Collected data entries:

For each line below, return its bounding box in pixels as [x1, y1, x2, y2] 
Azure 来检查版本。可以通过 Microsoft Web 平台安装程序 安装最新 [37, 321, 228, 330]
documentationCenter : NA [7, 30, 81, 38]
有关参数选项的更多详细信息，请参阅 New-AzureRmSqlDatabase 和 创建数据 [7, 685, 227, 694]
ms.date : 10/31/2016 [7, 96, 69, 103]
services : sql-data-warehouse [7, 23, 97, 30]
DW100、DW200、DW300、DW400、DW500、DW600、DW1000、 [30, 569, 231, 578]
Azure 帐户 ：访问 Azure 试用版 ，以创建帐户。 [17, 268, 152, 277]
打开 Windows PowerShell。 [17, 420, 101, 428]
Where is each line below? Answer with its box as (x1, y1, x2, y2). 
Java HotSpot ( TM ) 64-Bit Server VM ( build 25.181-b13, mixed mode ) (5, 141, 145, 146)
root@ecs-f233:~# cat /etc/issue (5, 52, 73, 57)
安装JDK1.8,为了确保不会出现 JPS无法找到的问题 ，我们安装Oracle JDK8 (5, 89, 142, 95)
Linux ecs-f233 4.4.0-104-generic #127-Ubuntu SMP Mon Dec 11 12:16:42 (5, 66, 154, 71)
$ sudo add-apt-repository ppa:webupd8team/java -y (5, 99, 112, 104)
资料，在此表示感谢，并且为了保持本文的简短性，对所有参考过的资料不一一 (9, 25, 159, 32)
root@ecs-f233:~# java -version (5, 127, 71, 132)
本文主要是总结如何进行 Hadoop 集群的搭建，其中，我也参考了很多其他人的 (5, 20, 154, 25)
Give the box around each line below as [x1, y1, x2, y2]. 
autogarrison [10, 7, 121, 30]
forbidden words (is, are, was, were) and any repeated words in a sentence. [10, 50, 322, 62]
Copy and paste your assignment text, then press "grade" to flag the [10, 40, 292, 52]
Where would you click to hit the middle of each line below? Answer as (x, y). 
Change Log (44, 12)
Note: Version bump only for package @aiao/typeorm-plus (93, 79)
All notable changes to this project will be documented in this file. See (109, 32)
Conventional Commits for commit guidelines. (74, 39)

→ **YOUR TASK**: When a line in the data contains "Where", return it as written.

→ **RESULT OF THE TASK**:
Where is each line below? Answer with its box as (x1, y1, x2, y2). 
Where would you click to hit the middle of each line below? Answer as (x, y). 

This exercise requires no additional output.